According to the multivariate analysis (Table 3), poor outcome was associated with the following factors: age older than 65 years (OR 3.51; 95% CI, 1.79-5.7); female sex (OR 2.17; 95% CI, 1.22-3.84); systolic arterial hypertension (OR 4.82; 95% CI, 2.27-9.8); high blood glucose levels at admission (OR 3.93; 95% CI, 2.10-7.53); such complications as respiratory sepsis (OR 2.73; 95% CI, 1.27-5.85), rebleeding (OR 16.50; 95% CI, 8.24-41.24), symptomatic vasospasm (OR 19.00; 95% CI, 8.86-41.24), and stroke (OR 3.82; 95% CI, 1.87-7.80); WFNS grades III and IV (OR 2.09; 95% CI, 1.12-3.91), and Fisher CT grading scale grades 3 and 4 (OR 5.18; 95% CI, 2.65-10.29), among others.

Management of patients with ASAH is a true therapeutic challenge. Nevertheless, mortality has decreased in the past decade, probably as a result of early treatment and the introduction of new neuroimaging and surgical techniques. However, an estimated 20% of all surviving patients with ASAH will be partially or completely dependent (mRS scores 4 and 5) at 12 months, and this figure is in line with our results.8,9 Several factors have been associated with poor outcomes, including advanced age, female sex, and race or skin colour.3,8,10 Although results from our study were similar overall, we found no statistically significant associations between outcome and race or skin colour, a finding that may be due to Cuba's sizeable multiracial population.

Other factors associated with poor outcomes, as identified by this and other studies, are hyperglycaemia, systolic arterial hypertension, and poor clinical status at admission (WFNS grade ≤IV).3,9,11,12 Poor outcome was linked not only to hyperglycaemia as a metabolic disorder, but also to blood sugar fluctuations; a recent study found an association between glucose variability and cerebral metabolic distress and mortality.13 Systolic arterial hypertension >160mmHg was independently associated with poor outcome; however, we did not analyse whether or not this was due to its association with rebleeding. The same was true for clinical status at admission (WFNS), vasospasm, and grades 3 and 4 on the Fisher CT grading scale. In our view, poor outcomes are more likely to result from multiple factors than from single factors, considering that patients with larger haemorrhages usually have a poorer clinical status and are more likely to experience rebleeding, hydrocephalus, vasospasm, and more severe surgical complications.

The complications found to act as independent predictors of poor outcome were respiratory sepsis, electrolyte imbalances, hydrocephalus, rebleeding, symptomatic vasospasm, stroke, and recurrent bleeding.
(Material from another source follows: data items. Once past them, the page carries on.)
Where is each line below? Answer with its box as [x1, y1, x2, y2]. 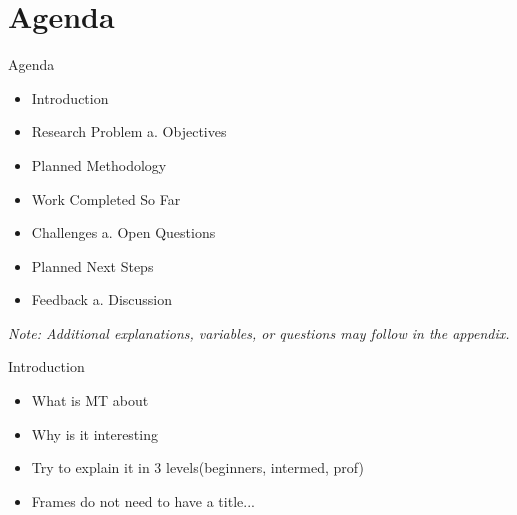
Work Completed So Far [31, 188, 181, 209]
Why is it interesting [31, 423, 158, 444]
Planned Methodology [31, 154, 167, 175]
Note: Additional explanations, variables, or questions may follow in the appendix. [8, 322, 510, 343]
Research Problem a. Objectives [31, 121, 227, 142]
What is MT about [31, 390, 149, 411]
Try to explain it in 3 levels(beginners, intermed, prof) [31, 457, 364, 478]
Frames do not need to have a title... [31, 490, 255, 511]

These results are in line with the literature.2,3,9,14,15 According to some studies, rebleeding is one of the complications with the highest rates of poor outcome and mortality15; surgery should therefore be carried out as early as possible. However, this is no easy task. In contrast with other studies,3,9 ours found no association between sepsis and patient outcome. We feel that having several conditions with different levels of severity (CNS sepsis, phlebitis) into the same category may have biased our results. Complications are certainly one of the factors with the most impact on patient outcomes: according to our analysis, absence of complications was associated with good outcome. In our view, poor outcome in patients requiring mechanical ventilation and admission to the intensive care unit was due to greater disease severity rather than to errors in care in this unit.
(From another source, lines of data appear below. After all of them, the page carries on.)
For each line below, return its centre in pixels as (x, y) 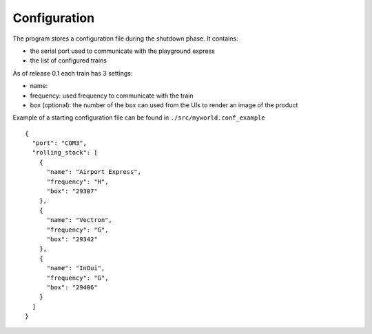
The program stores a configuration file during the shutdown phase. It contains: (125, 38)
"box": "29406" (72, 287)
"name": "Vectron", (80, 220)
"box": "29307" (72, 191)
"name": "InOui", (76, 268)
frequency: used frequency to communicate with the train (112, 96)
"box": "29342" (72, 239)
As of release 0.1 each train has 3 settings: (73, 73)
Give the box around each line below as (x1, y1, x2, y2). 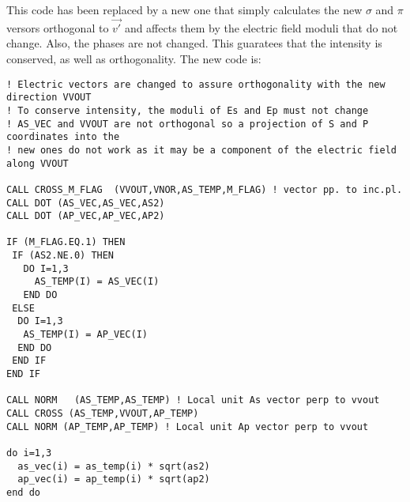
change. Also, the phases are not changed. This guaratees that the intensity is (6, 35, 382, 51)
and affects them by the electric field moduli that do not (124, 19, 398, 36)
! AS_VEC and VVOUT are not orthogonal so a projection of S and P (6, 118, 369, 130)
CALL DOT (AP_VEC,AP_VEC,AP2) (6, 210, 165, 222)
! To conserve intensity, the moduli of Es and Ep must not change (6, 104, 369, 116)
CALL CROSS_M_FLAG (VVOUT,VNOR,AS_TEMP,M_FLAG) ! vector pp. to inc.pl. (6, 183, 403, 195)
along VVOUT (6, 157, 69, 169)
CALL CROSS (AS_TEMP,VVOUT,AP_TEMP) (6, 408, 199, 419)
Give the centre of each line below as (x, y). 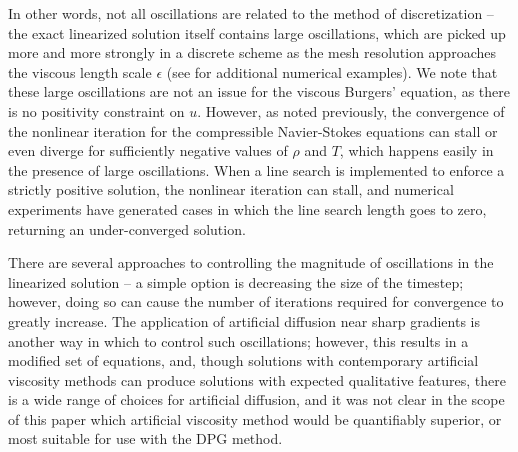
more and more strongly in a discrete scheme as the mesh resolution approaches (252, 52)
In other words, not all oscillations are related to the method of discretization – (251, 13)
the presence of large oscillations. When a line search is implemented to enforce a (256, 169)
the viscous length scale (80, 71)
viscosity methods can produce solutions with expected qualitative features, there (257, 379)
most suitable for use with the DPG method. (145, 438)
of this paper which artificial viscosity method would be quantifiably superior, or (255, 418)
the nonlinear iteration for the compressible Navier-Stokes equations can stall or (253, 130)

Our study has a number of limitations, including its retrospective observational design and the fact that outcome is influenced by a wide range of factors in addition to those variables included in our study. Furthermore, in our series endovascular treatment was only administered in the last 4 years, which may have biased our results. Likewise, multivariate analysis may also have introduced biases.
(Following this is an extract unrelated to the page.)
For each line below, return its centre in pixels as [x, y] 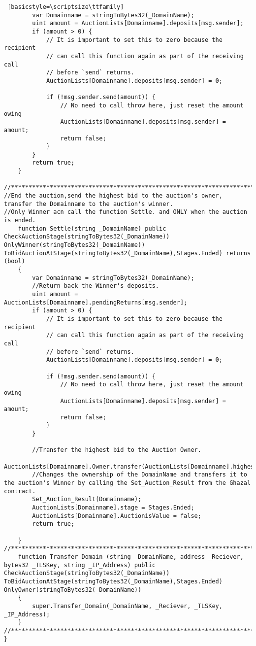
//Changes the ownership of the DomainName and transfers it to [140, 475]
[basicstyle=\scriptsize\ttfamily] [66, 7]
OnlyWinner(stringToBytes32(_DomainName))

In conclusion, our results support the idea that the outcome of ASAH is influenced by a number of factors including age, sex, clinical status at admission to the SU, imaging features (Fisher CT grading scale), blood pressure, blood glucose levels, and such complications as electrolyte imbalances, hydrocephalus, rebleeding, vasospasm, and recurrent bleeding.

This study has received no funding of any kind, whether for research or for manuscript publication.

The authors have no conflicts of interest to declare.